Posted on 2016-11-07
7
27 Views
Last Modified: 2016-11-20
Good afternoon,

I have a PDC running on server 2012 R2 which is running on ESXI, on a PERC 700 series RAID 1 array.  I am using server backup to run nightly system state backup of it.  It looks like it got jammed up on friday and stayed jammed up until today.  I have restarted the server and I am hoping the backup will just run tonight without any issues.  

However...I am noticing some more ominous issues.  I am seeing more exotic and malevolent errors in the windows event viewer.  

THESE ERRORS OCCURRED around 2am when the server backup runs.

1.  The backup seemed to fail and get stuck on the following..."Dhcp Jet Writer..."  VSS
2.   The backup operation that started at '‎2016‎-‎11‎-‎07T07:00:01.018843100Z' has failed because another backup or recovery operation is in progress. Please stop the conflicting operation, and then rerun the backup operation.
3.   The volume \\?\Volume*\ was not optimized because an error was encountered: Neither Slab Consolidation nor Slab Analysis will run if slabs are less than 8 MB. (0x8900002D)

THESE ERRORS OCCURRED RIGHT AFTER THE FIRST TIME I GRACEFULLY RESTARTED THE SERVER

4.  An error was detected on device \Device\Harddisk1\DR37 during a paging operation.
5.  The system failed to flush data to the transaction log. Corruption may occur in VolumeId: \\?\Volume*, DeviceName: \Device\HarddiskVolume76.
(A device which does not exist was specified.)
6.  The default transaction resource manager on volume \\?\Volume* encountered a non-retryable error and could not start.  The data contains the error code.
7.  Errors 4 to 6 rinse and repeat for a bit until this last error occurs which seems to shut them up.
Volume Shadow Copy Service error: Unexpected error calling routine RegOpenKeyExW(-2147483646,SYSTEM\CurrentControlSet\Services\VSS\Diag,...).  hr = 0x80070005, Access is denied.
8.  Some new errors started to occur, which I have googled, could mean volume resizing errors (i didnt do this) or mouse pointer, touch display issues.  Event ID 265: A pointer device did not report a valid unit of angular measurement.

I restarted the server a second time after this and these frightening errors did not occur again, with the exception of error 8, which settles down and ceases after the computer has finished booting up.

What's going on here?  I have not changed anything on this server, other than day to day updating users accounts and DNS.  It is running on VMDK which is on a hardware backed RAID1 array.  I checked the hardware status for the server in vCenter Server under hardware for that ESXI host and everything is green.  Also did a c drive check disk and no problems found.  
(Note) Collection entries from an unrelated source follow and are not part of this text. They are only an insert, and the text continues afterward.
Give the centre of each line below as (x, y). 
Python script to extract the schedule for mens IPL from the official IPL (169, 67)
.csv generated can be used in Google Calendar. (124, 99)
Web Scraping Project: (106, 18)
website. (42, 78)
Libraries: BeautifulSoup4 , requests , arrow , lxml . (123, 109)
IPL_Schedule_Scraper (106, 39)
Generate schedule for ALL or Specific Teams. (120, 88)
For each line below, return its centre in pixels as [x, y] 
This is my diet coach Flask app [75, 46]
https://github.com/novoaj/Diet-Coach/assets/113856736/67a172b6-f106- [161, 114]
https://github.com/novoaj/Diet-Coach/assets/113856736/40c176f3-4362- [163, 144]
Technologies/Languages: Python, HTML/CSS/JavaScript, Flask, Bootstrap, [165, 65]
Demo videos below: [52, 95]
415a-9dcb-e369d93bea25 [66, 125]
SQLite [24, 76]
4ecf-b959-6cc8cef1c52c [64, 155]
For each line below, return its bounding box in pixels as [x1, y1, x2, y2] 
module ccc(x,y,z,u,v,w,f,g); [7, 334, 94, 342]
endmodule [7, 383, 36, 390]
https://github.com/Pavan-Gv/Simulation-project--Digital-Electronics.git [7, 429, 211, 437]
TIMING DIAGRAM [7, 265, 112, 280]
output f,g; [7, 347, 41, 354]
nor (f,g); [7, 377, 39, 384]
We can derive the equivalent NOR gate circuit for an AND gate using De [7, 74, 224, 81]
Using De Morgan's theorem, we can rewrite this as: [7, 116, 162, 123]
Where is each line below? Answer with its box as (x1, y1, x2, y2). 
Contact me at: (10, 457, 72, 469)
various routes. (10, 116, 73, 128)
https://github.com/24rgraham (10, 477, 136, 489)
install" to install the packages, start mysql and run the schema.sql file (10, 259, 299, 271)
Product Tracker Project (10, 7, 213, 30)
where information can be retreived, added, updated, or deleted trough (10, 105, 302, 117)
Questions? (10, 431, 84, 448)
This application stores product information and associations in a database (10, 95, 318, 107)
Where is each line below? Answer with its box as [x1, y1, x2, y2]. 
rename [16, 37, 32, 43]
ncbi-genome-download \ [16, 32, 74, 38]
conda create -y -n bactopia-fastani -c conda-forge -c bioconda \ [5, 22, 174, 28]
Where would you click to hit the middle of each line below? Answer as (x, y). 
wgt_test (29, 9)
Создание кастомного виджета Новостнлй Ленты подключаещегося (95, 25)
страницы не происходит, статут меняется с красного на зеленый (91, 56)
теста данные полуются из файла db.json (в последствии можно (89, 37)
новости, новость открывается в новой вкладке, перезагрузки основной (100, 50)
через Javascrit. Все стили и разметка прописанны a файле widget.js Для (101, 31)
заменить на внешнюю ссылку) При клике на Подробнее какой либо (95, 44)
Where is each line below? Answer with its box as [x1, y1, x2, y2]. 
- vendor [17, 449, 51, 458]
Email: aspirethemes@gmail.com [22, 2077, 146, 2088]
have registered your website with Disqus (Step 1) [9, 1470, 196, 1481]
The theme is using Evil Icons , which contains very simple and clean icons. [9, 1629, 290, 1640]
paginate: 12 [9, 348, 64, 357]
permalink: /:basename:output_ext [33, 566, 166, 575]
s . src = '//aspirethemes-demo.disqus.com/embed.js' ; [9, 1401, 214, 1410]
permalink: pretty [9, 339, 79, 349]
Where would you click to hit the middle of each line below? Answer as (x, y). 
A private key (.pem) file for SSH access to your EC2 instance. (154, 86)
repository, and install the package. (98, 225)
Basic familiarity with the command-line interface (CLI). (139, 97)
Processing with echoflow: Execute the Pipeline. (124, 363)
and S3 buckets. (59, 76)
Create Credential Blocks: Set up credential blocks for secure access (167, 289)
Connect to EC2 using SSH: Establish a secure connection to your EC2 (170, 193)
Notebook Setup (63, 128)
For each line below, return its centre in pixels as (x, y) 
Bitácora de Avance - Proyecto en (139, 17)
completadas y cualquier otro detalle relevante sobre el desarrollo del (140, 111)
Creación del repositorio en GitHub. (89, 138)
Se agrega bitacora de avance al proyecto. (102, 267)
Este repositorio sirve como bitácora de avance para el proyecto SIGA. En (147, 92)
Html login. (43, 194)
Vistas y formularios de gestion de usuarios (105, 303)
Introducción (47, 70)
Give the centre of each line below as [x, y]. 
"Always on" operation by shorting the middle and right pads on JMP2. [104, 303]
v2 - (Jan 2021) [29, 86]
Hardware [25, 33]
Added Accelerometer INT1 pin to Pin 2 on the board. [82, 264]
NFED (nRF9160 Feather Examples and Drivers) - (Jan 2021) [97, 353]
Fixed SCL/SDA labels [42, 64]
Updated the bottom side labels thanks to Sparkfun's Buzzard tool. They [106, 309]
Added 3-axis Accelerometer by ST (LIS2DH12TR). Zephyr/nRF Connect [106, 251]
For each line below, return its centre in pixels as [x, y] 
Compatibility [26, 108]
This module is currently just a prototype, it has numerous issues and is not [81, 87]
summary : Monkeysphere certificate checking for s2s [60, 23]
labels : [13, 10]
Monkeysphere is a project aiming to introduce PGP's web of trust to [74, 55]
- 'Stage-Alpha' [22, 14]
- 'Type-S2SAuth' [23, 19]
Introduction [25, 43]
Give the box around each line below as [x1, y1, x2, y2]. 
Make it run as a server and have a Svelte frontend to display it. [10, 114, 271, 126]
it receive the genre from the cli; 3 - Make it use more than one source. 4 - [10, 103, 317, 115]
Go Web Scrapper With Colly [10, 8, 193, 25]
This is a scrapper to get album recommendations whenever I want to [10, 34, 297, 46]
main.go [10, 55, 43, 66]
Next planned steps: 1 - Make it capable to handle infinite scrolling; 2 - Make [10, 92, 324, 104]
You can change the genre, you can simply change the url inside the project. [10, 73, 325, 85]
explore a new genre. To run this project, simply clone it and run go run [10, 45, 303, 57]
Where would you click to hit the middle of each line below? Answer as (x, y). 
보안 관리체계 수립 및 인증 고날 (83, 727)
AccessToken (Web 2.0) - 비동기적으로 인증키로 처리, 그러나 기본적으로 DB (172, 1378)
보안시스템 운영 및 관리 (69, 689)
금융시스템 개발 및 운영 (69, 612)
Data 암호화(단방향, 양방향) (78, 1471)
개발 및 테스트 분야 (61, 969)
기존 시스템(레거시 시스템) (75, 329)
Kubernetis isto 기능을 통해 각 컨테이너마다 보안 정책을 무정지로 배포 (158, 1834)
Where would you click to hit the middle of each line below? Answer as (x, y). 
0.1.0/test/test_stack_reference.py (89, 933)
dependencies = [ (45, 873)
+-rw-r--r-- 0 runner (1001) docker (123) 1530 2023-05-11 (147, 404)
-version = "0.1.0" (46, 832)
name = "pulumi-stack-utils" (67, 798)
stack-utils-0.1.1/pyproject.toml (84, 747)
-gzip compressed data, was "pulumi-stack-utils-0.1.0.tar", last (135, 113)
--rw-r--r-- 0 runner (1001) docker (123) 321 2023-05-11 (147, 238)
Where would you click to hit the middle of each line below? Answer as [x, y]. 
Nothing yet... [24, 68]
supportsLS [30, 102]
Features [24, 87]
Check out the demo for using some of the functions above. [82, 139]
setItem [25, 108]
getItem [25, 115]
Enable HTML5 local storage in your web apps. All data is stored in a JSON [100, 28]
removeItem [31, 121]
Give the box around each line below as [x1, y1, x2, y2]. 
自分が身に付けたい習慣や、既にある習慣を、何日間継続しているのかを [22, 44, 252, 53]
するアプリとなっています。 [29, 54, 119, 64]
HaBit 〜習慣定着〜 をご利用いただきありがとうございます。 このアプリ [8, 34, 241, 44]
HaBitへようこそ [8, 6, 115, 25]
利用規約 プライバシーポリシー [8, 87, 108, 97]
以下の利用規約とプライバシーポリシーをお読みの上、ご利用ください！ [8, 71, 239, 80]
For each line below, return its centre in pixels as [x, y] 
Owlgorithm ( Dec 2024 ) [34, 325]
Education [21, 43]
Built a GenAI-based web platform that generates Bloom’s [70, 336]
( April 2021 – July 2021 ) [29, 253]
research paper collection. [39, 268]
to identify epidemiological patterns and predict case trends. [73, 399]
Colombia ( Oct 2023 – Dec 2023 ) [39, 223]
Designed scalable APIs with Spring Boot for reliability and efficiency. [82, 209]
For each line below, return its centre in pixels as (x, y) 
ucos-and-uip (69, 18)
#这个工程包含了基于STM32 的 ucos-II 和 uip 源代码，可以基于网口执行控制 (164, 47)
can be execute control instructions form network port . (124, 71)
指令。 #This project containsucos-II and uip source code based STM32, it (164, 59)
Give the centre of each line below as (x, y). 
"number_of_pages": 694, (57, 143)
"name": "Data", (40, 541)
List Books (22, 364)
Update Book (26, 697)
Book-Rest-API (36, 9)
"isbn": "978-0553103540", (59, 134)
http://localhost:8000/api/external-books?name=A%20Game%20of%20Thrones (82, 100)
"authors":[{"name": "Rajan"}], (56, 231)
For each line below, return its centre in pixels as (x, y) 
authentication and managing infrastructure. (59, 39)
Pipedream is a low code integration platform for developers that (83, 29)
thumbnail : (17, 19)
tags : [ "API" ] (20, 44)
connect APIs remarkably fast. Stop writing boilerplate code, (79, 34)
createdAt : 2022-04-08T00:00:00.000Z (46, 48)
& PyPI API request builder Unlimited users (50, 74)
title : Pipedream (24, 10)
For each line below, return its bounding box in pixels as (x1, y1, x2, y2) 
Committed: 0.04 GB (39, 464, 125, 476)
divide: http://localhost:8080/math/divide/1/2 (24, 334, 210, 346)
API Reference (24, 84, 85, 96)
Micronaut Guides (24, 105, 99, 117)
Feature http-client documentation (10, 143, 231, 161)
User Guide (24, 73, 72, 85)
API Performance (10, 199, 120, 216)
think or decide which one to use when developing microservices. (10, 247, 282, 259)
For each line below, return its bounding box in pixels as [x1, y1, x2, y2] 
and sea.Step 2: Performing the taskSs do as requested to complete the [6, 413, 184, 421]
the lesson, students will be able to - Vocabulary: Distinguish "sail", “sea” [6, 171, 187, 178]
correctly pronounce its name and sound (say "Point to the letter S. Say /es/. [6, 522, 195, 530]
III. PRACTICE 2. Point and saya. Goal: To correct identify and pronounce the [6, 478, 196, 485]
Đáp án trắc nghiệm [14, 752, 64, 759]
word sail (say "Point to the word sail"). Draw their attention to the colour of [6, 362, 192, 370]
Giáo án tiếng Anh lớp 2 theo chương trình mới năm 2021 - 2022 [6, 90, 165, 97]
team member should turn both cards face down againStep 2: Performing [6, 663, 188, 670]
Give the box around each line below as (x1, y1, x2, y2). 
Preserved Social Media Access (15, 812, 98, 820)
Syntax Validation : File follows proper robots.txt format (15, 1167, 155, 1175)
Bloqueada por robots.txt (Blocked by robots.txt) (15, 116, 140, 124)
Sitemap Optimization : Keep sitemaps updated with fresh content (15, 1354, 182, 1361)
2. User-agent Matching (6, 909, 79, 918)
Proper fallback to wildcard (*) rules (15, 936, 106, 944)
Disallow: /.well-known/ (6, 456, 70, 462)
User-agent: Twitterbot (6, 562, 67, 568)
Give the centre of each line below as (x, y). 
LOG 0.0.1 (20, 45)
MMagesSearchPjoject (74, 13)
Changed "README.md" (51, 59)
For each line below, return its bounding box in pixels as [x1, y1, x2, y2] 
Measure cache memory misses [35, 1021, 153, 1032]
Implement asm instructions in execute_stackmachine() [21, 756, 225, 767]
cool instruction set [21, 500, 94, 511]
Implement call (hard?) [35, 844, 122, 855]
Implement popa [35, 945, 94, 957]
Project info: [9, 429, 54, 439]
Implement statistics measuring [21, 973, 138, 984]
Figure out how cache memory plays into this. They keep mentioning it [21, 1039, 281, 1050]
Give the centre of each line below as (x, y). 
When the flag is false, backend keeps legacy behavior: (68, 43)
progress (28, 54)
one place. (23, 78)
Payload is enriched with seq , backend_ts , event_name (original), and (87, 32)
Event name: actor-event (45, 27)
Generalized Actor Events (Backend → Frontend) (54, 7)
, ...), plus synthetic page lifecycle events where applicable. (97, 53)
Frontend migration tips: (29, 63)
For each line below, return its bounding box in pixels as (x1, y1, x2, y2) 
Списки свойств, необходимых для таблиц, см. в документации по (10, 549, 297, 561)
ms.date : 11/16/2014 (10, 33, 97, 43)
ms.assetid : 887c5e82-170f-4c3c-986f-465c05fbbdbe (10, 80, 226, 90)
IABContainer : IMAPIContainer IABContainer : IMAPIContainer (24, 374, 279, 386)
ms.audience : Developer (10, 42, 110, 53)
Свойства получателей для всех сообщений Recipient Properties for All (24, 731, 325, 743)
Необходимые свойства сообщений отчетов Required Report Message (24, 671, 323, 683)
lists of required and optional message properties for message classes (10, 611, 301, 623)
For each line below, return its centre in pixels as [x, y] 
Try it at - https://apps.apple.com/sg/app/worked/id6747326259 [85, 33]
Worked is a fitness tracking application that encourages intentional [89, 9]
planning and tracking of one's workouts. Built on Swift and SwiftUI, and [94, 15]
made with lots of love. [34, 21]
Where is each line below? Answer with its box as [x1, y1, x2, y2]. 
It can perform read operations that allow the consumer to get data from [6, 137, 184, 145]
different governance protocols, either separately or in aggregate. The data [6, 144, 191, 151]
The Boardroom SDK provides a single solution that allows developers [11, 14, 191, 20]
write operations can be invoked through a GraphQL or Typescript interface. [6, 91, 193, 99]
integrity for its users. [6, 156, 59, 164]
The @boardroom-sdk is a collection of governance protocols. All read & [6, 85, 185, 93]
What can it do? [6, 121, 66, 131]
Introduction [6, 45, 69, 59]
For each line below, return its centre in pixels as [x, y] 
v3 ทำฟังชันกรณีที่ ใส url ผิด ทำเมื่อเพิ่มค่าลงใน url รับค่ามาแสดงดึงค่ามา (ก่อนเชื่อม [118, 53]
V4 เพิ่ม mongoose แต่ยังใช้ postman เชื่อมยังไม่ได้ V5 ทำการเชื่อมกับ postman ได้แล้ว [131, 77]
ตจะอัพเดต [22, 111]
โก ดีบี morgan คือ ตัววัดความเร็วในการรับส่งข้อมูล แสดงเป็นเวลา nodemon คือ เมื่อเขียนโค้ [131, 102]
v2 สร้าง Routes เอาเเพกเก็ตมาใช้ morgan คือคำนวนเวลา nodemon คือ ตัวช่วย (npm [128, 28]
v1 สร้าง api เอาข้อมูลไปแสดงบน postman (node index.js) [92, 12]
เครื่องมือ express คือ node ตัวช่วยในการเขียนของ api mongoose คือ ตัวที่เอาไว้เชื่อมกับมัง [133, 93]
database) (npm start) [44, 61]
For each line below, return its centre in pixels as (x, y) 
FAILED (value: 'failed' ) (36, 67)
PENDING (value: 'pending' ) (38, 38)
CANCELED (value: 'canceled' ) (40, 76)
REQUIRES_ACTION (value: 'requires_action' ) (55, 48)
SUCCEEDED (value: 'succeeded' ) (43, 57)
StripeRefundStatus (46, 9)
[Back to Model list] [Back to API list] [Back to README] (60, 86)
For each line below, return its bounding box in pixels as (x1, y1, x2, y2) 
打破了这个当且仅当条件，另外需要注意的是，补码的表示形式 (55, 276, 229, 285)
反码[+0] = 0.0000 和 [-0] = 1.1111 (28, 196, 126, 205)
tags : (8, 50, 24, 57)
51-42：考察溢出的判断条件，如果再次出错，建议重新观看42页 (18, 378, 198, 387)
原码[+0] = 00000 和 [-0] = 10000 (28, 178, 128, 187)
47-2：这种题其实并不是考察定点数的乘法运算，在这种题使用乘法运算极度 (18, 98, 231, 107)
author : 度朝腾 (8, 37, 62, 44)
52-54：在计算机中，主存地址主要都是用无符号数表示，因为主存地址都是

My anecdotal theory, is all these disk errors are related to the hung Server Backup job not being able to write to the Microsoft Virtual hard drive file that it uses to do its backup.  And then post restart it gives up?  Or should I migrate the VM to another host and datastore?

Thanks for the info :-)
0
Comment
Question by:CnicNV
  • 4
  • 3
7 Comments
 
LVL 117
ID: 41877853
what application are you using to backup the VM ?
0
 

Author Comment

by:CnicNV
ID: 41877863
Hi Andrew,

Currently I am not backing up the VM its self, rather I am running the Windows Server Backup application from within the VM its self, which is copying the system state over to a NAS nightly.  This is so I could in theory do an authoritative restore of the DC.  But I have another non PDC DC that is actively replicating with it, so if it fails I have that of course.  I could do a seize FSMO role on that in worst case I suppose.  

I heard using VM based backups for DC is not the best idea, because if your restore, it can cause all sorts of issues with the other partner DCs.

I am just wondering what's going on.  If it's just a glitch or something more ominous.
0
 
LVL 117
ID: 41877880
it looks like the virtual machine disk, and the datastore it resides on is having difficulties with performance.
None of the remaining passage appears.